• _Required work_
From the entries below, report how many lines contain the string "lies". Give only that number.

• _Information shown_
_ _ _
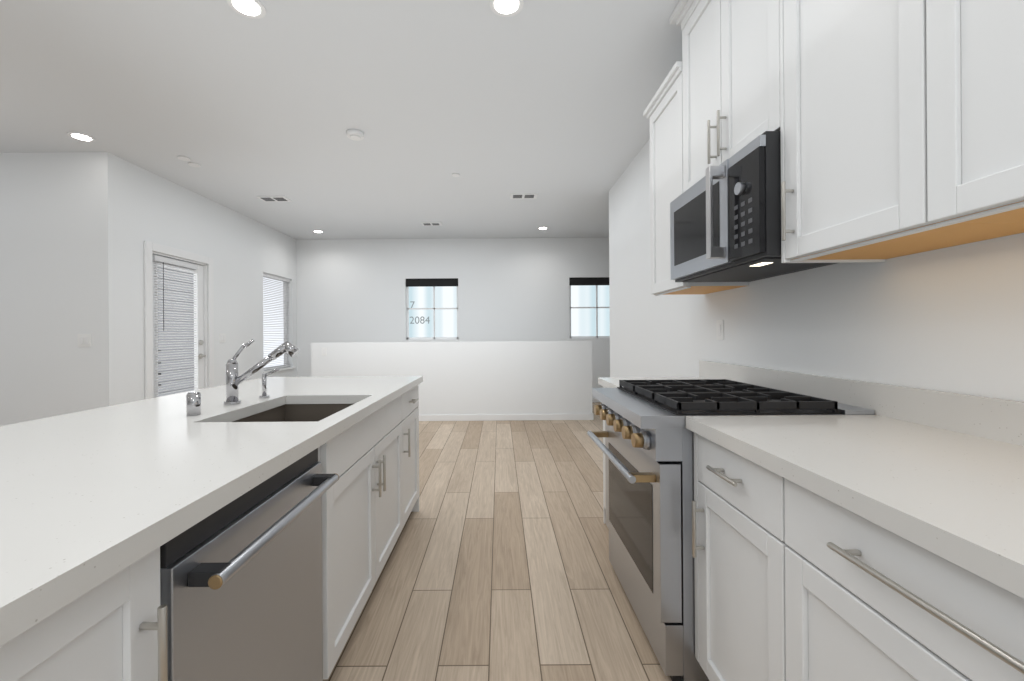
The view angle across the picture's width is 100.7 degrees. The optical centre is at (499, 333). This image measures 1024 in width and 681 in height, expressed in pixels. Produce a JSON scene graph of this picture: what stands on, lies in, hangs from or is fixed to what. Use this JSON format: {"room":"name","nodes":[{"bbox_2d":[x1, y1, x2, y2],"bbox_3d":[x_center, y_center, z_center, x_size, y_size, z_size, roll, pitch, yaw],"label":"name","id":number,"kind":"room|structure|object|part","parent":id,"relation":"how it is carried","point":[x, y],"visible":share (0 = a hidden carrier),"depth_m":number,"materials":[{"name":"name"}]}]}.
_ _ _
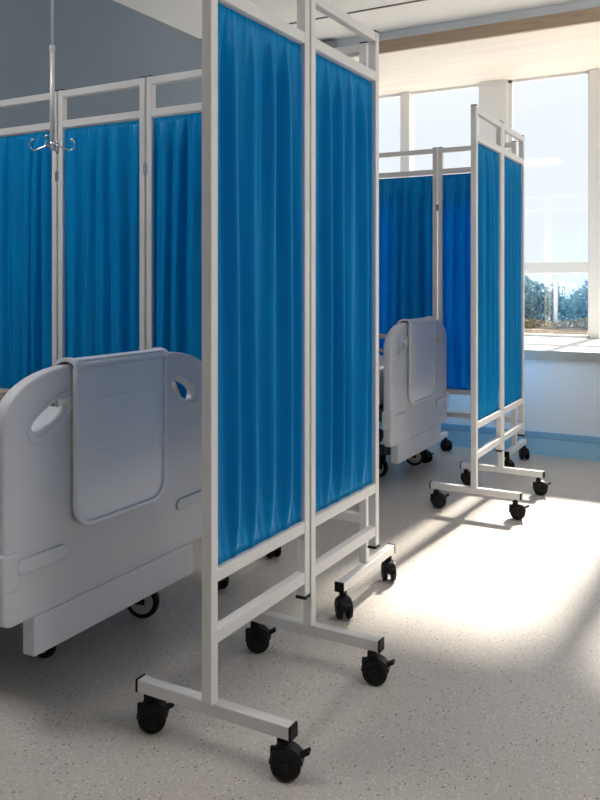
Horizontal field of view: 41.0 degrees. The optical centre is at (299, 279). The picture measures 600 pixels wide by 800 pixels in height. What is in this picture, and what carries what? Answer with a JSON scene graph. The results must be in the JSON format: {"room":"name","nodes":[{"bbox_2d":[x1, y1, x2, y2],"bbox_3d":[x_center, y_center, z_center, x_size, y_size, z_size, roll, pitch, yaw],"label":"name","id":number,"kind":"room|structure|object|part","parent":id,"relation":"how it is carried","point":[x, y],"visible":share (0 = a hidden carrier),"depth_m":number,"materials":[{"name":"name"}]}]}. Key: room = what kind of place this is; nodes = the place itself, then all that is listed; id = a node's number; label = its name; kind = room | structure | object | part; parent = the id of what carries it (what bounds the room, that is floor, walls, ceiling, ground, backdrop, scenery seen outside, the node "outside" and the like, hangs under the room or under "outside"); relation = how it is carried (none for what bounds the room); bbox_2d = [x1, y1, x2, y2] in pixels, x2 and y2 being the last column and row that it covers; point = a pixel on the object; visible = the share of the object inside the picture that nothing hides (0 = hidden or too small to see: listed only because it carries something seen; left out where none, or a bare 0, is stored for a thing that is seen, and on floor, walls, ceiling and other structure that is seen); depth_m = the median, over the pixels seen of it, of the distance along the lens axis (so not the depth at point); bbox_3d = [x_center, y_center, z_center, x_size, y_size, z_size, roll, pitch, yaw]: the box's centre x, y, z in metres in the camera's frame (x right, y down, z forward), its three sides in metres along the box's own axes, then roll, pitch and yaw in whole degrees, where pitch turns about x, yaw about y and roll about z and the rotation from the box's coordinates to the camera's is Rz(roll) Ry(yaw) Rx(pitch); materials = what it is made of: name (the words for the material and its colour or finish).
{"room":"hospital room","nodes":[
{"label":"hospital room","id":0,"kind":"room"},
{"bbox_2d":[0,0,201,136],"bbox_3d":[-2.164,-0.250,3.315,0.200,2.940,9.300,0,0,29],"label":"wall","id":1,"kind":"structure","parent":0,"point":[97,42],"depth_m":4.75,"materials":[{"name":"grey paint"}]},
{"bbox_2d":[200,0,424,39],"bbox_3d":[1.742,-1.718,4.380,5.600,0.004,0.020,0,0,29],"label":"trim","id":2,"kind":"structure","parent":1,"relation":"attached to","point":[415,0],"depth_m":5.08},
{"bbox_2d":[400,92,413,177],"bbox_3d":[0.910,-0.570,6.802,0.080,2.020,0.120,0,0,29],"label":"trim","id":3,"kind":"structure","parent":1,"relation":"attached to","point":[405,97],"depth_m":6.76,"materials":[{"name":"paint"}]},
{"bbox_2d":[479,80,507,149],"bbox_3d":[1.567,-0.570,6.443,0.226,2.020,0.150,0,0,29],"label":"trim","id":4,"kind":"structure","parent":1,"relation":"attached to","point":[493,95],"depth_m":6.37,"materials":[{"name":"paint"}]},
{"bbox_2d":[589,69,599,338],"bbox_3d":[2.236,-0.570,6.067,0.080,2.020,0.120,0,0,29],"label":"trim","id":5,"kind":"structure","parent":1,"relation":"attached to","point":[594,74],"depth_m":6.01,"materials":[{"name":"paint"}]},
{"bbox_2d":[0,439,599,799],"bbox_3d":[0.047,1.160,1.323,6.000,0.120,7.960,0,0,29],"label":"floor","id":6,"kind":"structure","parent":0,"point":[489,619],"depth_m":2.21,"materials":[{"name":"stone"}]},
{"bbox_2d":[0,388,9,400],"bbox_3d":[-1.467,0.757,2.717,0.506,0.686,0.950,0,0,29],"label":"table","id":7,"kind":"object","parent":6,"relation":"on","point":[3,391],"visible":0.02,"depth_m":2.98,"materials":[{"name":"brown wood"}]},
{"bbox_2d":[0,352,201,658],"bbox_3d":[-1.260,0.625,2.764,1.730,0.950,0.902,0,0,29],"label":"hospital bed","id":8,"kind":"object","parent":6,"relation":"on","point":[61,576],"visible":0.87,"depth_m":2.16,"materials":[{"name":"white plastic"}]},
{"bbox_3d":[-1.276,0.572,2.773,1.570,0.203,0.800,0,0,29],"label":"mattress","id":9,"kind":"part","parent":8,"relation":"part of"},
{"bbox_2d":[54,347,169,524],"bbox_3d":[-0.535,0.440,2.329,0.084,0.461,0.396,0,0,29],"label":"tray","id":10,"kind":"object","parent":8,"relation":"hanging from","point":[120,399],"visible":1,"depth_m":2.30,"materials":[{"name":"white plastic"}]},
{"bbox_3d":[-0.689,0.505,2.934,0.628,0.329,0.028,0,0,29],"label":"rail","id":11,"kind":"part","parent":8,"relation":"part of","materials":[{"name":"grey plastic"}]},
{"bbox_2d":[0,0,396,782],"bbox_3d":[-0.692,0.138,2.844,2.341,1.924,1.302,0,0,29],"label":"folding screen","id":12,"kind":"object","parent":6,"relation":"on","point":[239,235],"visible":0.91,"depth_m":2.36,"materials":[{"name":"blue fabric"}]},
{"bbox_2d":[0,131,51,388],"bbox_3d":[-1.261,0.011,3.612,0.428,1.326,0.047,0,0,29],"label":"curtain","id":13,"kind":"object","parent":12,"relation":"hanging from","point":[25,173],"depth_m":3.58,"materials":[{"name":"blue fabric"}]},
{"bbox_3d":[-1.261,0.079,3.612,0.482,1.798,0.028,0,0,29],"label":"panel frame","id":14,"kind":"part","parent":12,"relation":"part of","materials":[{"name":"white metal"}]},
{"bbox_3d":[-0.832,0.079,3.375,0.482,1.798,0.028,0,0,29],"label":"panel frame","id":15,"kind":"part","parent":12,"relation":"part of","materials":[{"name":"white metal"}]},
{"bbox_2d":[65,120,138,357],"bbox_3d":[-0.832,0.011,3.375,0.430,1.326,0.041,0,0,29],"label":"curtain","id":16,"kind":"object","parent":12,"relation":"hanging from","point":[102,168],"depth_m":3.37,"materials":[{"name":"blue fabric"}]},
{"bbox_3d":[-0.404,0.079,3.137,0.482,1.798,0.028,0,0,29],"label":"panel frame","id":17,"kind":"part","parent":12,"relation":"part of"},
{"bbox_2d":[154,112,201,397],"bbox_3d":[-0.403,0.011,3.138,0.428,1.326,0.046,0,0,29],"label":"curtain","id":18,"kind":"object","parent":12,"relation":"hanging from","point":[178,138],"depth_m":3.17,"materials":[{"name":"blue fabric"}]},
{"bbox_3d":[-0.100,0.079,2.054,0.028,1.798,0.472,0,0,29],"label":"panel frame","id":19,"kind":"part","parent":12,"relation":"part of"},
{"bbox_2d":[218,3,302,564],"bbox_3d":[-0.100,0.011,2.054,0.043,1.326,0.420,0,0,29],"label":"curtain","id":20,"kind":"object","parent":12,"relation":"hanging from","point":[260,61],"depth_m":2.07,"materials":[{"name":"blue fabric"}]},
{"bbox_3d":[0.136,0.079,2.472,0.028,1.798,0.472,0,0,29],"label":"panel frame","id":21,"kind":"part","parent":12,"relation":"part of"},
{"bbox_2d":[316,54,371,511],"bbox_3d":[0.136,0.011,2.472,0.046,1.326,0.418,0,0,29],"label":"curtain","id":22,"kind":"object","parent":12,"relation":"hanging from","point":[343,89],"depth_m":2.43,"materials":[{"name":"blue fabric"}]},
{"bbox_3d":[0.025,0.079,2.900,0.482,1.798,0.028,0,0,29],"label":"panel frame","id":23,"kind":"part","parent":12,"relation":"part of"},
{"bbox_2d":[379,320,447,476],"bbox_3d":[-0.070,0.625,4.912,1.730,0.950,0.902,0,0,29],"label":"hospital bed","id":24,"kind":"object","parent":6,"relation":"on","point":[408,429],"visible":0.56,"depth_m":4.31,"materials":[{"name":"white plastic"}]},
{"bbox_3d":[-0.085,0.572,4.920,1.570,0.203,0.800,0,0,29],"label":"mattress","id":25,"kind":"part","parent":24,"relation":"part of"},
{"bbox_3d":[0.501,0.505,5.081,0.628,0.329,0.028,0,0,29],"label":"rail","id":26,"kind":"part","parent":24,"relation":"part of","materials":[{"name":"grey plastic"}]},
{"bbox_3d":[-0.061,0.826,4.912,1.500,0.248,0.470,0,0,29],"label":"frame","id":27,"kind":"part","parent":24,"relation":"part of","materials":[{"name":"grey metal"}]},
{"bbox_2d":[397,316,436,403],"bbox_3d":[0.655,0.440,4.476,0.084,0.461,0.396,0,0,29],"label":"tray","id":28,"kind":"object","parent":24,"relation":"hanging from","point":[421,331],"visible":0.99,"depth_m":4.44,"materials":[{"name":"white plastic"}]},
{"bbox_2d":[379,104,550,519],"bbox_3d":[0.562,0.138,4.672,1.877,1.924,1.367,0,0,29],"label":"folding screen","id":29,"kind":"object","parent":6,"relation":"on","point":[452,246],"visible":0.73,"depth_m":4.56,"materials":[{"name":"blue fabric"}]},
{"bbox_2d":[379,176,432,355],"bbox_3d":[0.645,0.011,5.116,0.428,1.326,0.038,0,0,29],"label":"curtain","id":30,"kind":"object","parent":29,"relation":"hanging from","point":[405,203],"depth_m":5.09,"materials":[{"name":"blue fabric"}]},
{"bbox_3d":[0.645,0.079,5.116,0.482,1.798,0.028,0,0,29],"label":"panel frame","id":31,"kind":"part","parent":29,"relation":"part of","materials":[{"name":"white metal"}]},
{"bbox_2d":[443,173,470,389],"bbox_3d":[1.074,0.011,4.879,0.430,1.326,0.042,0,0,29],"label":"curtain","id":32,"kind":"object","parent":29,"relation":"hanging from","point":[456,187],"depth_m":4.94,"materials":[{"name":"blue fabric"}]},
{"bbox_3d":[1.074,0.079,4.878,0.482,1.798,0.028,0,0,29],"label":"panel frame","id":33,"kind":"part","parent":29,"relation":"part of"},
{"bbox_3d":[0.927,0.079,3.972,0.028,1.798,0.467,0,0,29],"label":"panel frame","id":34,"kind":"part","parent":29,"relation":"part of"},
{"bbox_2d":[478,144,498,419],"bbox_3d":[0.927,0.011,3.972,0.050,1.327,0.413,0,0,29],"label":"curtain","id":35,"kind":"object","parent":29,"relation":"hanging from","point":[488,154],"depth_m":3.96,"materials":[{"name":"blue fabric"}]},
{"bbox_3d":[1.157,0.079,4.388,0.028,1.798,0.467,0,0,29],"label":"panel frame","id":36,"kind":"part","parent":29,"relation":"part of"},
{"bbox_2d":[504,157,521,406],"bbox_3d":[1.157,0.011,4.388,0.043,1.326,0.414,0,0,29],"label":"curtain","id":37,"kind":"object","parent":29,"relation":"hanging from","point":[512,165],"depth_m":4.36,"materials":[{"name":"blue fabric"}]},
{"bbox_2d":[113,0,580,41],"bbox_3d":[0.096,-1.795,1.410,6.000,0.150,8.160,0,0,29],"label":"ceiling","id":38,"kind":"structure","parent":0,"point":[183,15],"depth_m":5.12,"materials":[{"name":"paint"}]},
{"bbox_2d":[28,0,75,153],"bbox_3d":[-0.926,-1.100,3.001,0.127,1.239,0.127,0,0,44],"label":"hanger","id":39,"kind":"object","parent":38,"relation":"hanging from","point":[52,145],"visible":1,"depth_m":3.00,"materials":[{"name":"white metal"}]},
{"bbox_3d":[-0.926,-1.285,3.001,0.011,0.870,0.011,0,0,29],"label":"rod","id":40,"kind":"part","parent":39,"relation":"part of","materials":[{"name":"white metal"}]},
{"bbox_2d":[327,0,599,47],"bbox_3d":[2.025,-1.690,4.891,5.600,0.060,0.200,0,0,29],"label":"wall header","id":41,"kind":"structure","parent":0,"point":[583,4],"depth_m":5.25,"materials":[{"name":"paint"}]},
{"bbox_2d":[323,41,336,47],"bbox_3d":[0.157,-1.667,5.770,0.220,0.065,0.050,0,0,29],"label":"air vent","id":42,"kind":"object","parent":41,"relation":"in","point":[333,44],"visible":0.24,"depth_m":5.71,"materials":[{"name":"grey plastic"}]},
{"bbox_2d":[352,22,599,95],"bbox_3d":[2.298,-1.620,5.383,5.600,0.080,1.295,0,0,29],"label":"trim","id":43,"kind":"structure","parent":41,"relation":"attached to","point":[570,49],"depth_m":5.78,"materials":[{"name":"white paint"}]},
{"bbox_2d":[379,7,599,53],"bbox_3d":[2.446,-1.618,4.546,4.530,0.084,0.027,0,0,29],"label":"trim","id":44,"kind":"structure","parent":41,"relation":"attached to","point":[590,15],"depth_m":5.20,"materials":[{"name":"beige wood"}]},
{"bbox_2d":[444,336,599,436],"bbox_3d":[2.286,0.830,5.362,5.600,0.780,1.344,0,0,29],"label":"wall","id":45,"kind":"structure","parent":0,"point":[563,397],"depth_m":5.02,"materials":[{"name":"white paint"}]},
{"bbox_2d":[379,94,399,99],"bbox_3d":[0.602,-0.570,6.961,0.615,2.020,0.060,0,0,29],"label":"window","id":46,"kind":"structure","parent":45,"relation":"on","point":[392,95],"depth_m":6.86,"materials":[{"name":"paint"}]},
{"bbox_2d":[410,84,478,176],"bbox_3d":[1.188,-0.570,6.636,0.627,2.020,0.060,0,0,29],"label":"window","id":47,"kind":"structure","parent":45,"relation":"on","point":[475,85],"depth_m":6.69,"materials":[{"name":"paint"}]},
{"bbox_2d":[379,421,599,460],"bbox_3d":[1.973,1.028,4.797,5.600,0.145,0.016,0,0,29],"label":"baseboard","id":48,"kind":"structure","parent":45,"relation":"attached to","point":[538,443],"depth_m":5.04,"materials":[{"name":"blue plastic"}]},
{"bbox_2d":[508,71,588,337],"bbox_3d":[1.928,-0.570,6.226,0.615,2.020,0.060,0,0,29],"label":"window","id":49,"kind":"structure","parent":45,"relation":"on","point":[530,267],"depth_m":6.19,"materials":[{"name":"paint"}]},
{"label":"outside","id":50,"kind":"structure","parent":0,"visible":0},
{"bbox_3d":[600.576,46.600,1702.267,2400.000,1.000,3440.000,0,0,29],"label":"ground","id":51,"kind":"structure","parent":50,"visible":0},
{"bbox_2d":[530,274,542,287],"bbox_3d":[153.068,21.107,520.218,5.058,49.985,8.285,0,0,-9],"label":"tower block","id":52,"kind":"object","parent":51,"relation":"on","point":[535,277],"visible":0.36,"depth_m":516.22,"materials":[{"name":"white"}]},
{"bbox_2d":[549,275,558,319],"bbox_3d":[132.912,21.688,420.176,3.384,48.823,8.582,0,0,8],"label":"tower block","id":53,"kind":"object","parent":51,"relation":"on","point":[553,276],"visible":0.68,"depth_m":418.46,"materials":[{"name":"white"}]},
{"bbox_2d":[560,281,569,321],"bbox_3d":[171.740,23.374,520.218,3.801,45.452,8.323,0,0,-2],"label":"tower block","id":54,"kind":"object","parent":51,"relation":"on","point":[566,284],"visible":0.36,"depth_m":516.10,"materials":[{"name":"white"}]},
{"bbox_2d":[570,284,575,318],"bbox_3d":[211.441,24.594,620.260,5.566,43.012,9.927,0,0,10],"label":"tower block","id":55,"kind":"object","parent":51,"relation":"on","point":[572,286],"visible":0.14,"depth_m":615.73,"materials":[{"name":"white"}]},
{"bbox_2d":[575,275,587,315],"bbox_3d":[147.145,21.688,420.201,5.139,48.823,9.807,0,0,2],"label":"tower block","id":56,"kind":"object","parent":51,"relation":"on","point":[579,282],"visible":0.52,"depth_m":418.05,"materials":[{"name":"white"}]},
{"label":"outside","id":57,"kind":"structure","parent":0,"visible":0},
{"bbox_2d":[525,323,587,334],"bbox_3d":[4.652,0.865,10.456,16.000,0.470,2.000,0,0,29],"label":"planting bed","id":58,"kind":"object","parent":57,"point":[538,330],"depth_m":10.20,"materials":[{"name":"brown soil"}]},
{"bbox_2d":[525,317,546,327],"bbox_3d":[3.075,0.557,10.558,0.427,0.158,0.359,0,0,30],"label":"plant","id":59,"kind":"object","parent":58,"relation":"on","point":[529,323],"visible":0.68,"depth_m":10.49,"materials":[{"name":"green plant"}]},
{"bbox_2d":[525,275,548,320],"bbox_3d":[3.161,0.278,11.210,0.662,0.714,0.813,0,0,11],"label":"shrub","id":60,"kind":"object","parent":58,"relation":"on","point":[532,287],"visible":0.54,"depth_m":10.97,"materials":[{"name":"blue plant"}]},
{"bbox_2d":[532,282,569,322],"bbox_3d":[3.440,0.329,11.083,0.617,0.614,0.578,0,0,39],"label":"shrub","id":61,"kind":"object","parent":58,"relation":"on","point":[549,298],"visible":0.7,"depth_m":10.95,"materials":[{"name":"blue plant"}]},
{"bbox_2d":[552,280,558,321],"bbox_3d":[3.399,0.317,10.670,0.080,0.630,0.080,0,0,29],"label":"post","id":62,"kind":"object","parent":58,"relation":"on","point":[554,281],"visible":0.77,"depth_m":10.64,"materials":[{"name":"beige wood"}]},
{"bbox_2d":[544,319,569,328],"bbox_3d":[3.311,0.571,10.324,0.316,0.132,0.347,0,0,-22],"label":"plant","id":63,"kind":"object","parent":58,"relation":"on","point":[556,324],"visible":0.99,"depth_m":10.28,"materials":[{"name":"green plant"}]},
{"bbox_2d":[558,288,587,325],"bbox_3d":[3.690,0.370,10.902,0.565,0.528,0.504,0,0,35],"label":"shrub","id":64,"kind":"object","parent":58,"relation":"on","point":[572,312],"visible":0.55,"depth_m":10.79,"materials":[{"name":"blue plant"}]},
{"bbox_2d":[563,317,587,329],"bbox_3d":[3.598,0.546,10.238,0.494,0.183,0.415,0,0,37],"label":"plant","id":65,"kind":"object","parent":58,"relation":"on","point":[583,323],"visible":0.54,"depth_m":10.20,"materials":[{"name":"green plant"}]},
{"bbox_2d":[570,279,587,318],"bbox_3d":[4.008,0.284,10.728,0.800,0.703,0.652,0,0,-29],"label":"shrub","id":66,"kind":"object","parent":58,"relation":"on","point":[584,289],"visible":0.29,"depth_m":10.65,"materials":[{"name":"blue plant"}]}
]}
_ _ _
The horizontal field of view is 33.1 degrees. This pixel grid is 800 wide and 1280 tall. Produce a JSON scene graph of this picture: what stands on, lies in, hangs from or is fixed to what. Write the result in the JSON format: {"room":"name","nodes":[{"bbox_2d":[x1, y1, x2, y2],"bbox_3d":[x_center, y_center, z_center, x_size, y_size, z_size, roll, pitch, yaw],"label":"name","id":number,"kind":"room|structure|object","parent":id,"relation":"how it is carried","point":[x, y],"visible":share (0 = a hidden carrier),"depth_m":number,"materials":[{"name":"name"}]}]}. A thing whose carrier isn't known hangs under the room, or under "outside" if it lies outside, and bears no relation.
_ _ _
• _Task solution_
2